Task prompt:
Which lines come from the start of the listing through the line holding "sus conocimientos y"? Restate exactly those, both included, minus the pictures.

# # #

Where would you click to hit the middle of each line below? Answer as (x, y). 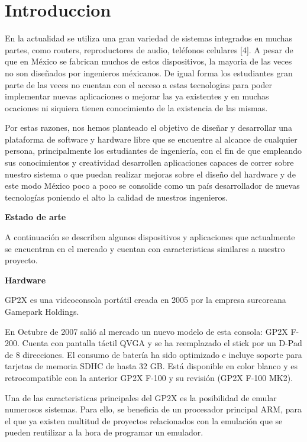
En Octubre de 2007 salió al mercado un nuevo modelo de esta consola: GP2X (146, 331)
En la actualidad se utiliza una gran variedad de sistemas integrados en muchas (149, 38)
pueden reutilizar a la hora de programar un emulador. (104, 432)
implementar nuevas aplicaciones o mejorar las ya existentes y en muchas (137, 96)
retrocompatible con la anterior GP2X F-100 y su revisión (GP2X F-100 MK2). (149, 377)
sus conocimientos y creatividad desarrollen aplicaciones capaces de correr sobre (149, 162)
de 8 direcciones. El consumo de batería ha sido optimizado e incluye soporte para (153, 354)
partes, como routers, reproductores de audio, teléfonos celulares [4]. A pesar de (149, 49)
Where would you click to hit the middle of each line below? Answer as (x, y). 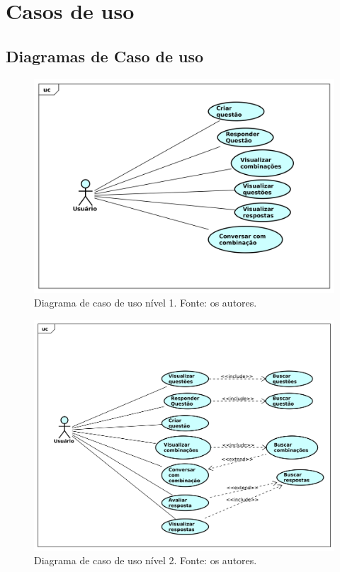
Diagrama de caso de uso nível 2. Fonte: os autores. (146, 560)
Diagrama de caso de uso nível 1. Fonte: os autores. (146, 303)
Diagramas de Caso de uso (105, 56)
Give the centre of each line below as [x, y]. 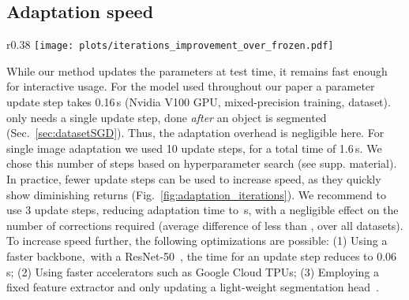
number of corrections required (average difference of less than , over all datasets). [205, 225]
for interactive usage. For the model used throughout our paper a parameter [191, 86]
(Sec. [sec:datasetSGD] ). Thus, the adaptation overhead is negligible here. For [195, 133]
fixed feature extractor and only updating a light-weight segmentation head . [193, 287]
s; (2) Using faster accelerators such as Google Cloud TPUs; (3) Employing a [193, 271]
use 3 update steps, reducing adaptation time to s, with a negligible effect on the [203, 210]
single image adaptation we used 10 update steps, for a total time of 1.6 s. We [194, 148]
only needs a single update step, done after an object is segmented [167, 117]
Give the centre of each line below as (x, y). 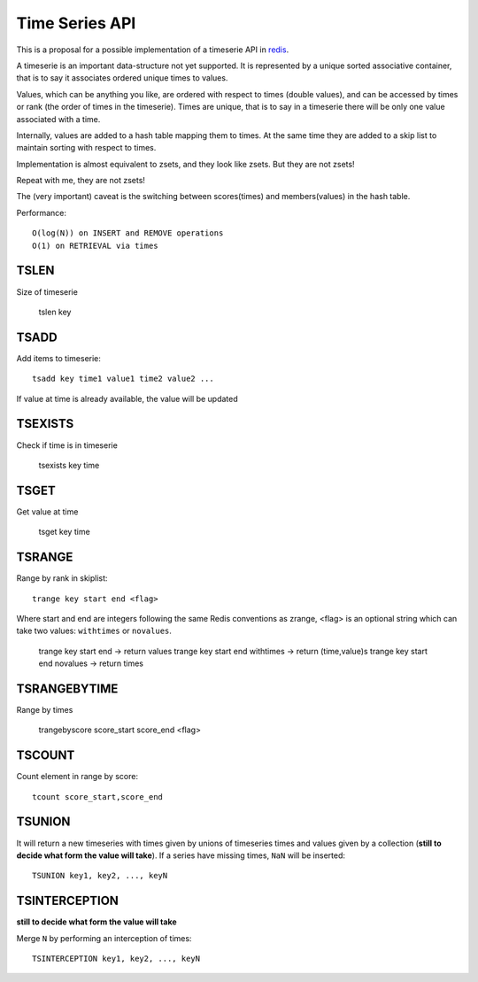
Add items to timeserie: (59, 358)
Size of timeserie (47, 291)
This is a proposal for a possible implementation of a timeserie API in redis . (153, 50)
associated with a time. (58, 119)
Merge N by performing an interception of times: (104, 938)
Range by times (45, 709)
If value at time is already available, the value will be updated (127, 398)
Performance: (41, 213)
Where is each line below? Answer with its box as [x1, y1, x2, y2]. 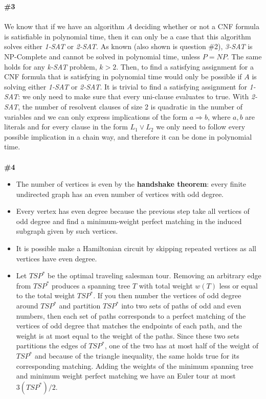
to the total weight [16, 290, 75, 301]
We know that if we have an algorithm [4, 21, 125, 32]
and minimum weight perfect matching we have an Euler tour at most [16, 370, 236, 381]
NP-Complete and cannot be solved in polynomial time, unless [4, 51, 201, 61]
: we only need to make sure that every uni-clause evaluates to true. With [18, 91, 249, 102]
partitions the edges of [16, 340, 86, 351]
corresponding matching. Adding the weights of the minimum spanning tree [16, 360, 253, 371]
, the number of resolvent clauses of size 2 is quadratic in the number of [18, 101, 243, 112]
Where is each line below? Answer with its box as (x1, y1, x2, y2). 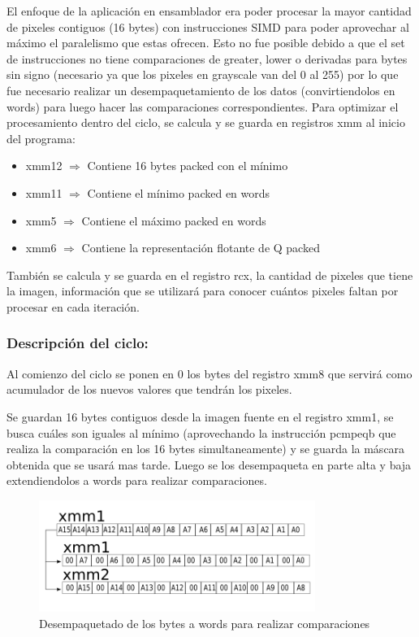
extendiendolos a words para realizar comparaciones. (6, 472, 267, 489)
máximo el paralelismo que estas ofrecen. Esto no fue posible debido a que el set (6, 34, 405, 51)
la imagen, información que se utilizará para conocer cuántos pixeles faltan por (6, 282, 399, 299)
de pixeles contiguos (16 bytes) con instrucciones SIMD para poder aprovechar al (6, 18, 409, 35)
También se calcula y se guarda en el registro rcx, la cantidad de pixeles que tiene (6, 266, 413, 283)
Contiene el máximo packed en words (81, 212, 266, 229)
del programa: (6, 129, 76, 146)
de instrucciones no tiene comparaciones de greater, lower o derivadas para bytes (6, 50, 408, 67)
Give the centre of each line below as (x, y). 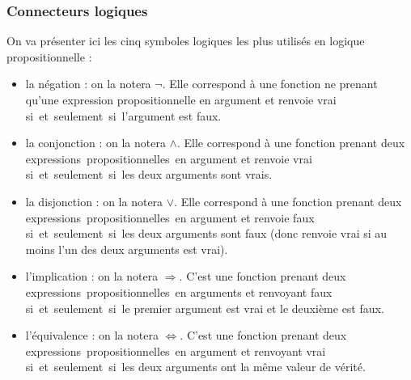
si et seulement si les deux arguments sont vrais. (149, 174)
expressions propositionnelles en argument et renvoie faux (170, 217)
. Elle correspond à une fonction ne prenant (270, 84)
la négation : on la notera (88, 84)
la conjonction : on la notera (95, 143)
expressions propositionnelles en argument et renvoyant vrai (176, 350)
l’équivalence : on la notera (92, 335)
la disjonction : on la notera (94, 201)
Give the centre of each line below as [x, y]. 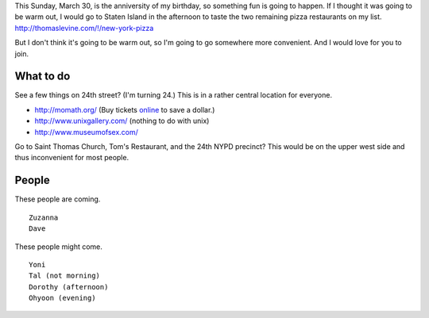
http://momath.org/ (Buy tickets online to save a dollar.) [125, 109]
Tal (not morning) [65, 276]
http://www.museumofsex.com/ [87, 132]
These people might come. [59, 247]
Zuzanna [44, 217]
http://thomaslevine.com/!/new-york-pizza [84, 28]
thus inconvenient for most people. [72, 158]
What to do [43, 77]
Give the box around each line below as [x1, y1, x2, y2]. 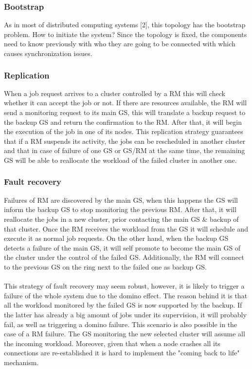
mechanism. [4, 357, 39, 367]
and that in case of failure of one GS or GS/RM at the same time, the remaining [4, 145, 245, 155]
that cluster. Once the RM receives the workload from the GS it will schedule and [4, 223, 248, 233]
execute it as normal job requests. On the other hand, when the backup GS [4, 233, 229, 243]
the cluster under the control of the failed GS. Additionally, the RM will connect [4, 252, 244, 262]
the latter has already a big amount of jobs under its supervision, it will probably [4, 309, 247, 319]
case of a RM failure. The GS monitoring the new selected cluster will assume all [4, 329, 245, 339]
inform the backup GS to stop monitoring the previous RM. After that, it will [4, 204, 236, 214]
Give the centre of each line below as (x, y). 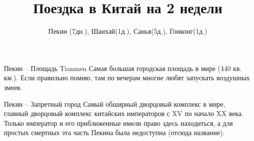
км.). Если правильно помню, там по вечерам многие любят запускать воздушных (127, 78)
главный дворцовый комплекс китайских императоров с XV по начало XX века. (124, 113)
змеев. (13, 87)
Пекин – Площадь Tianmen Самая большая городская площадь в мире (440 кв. (123, 68)
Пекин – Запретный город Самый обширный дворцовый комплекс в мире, (115, 104)
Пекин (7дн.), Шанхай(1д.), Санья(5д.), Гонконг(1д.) (128, 31)
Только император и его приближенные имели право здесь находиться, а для (118, 123)
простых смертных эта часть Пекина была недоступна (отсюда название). (114, 132)
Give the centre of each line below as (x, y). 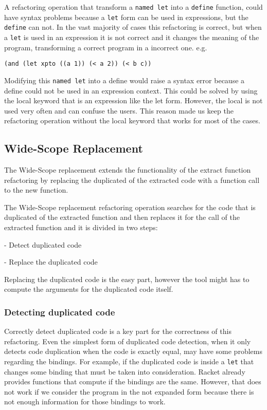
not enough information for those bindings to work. (85, 402)
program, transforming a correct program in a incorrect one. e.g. (106, 47)
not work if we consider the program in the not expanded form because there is (129, 391)
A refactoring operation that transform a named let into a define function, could (133, 7)
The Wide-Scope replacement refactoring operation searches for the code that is (130, 207)
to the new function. (36, 190)
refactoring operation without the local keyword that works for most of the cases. (132, 120)
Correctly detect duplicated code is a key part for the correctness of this (118, 331)
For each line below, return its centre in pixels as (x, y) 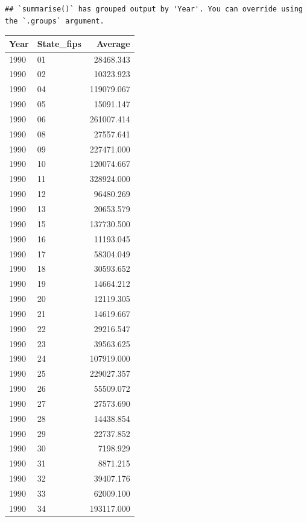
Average (113, 43)
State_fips (59, 43)
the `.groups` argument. (55, 21)
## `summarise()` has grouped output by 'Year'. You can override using (154, 9)
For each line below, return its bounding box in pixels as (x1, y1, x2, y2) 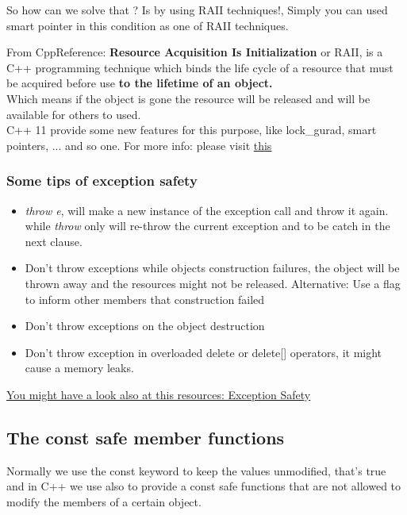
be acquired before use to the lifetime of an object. (6, 75, 273, 91)
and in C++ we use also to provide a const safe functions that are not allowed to (6, 478, 401, 494)
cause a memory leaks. (25, 359, 134, 376)
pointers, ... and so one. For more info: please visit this (6, 136, 272, 153)
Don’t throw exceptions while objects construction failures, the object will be (25, 259, 400, 276)
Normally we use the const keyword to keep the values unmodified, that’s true (6, 462, 386, 478)
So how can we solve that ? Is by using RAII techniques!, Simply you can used (6, 2, 388, 17)
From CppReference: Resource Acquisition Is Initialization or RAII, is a (6, 44, 383, 60)
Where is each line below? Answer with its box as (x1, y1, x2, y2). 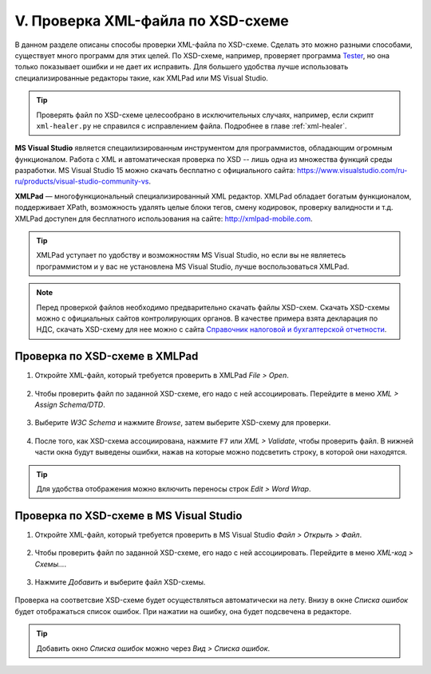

# # #

Your response:
Where would you click to hit the middle of each line below? Answer as (x, y). 
En Octubre de 2007 salió al mercado un nuevo modelo de esta consola: GP2X (146, 331)
En la actualidad se utiliza una gran variedad de sistemas integrados en muchas (149, 38)
pueden reutilizar a la hora de programar un emulador. (104, 432)
implementar nuevas aplicaciones o mejorar las ya existentes y en muchas (137, 96)
retrocompatible con la anterior GP2X F-100 y su revisión (GP2X F-100 MK2). (149, 377)
sus conocimientos y creatividad desarrollen aplicaciones capaces de correr sobre (149, 162)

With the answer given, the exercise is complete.